Why is it useful to have self as an argument useful? The FAQ lists several good reasons - these can be summarised by a line in "The Zen of Python":
Explicit is better than implicit.
This is backed up by a post in The History of Python blog,
I decided to give up on the idea of implicit references to instance variables. Languages like C++ let you write this->foo to explicitly reference the instance variable foo (in case there’s a separate local variable foo). Thus, I decided to make such explicit references the only way to reference instance variables. In addition, I decided that rather than making the current object ("this") a special keyword, I would simply make "this" (or its equivalent) the first named argument to a method. Instance variables would just always be referenced as attributes of that argument.
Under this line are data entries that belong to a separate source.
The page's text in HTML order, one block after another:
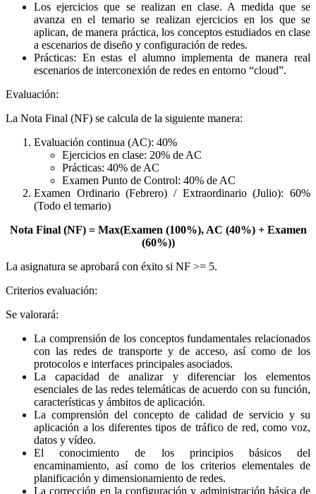
Los ejercicios que se realizan en clase. A medida que se
avanza en el temario se realizan ejercicios en los que se
aplican, de manera práctica, los conceptos estudiados en clase
a escenarios de diseño y configuración de redes.
Prácticas: En estas el alumno implementa de manera real
escenarios de interconexión de redes en entorno “cloud”.
Evaluación:
La Nota Final (NF) se calcula de la siguiente manera:
Evaluación continua (AC): 40%
Ejercicios en clase: 20% de AC
Prácticas: 40% de AC
Examen Punto de Control: 40% de AC
Examen Ordinario (Febrero) / Extraordinario (Julio): 60%
(Todo el temario)
Nota Final (NF) = Max(Examen (100%), AC (40%) + Examen
(60%))
La asignatura se aprobará con éxito si NF >= 5.
Criterios evaluación:
Se valorará:
La comprensión de los conceptos fundamentales relacionados
con las redes de transporte y de acceso, así como de los
protocolos e interfaces principales asociados.
La capacidad de analizar y diferenciar los elementos
esenciales de las redes telemáticas de acuerdo con su función,
características y ámbitos de aplicación.
La comprensión del concepto de calidad de servicio y su
aplicación a los diferentes tipos de tráfico de red, como voz,
datos y vídeo.
El conocimiento de los principios básicos del
encaminamiento, así como de los criterios elementales de
planificación y dimensionamiento de redes.
La corrección en la configuración y administración básica de
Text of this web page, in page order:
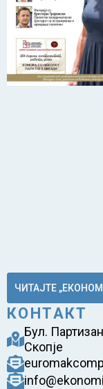
ЧИТАЈТЕ
КОНТАКТ
Бул.
Скопје

With explicit references, there is no need to have a special syntax for method definitions nor do you have to worry about complicated semantics concerning variable lookup. Instead, one simply defines a function whose first argument corresponds to the instance, which by convention is named "self."
If you don't intent to use self you should probably declare the method to be a staticmethod.
class Game:
#staticmethod
def load_deck():
....
This undoes the automatic default packing that ordinarily happens to turn a function in a class scope into a method taking the instance as an argument.
Passing arguments you don't use is disconcerting to others trying to read your code.
Most classes have members. Yours doesn't, so all of its methods should be static. As your project develops, you will probably find data that should be accessible to all of the functions in it, and you will put those in self, and pass it around to all of them.
In this context, where the application itself is your primary object, __init__ is just the function that would initialize all of those shared values.
This is the first step toward an object-oriented style, wherein smaller pieces of data get used as objects themselves. But this is a normal stage in moving from straight scripting to OO programming.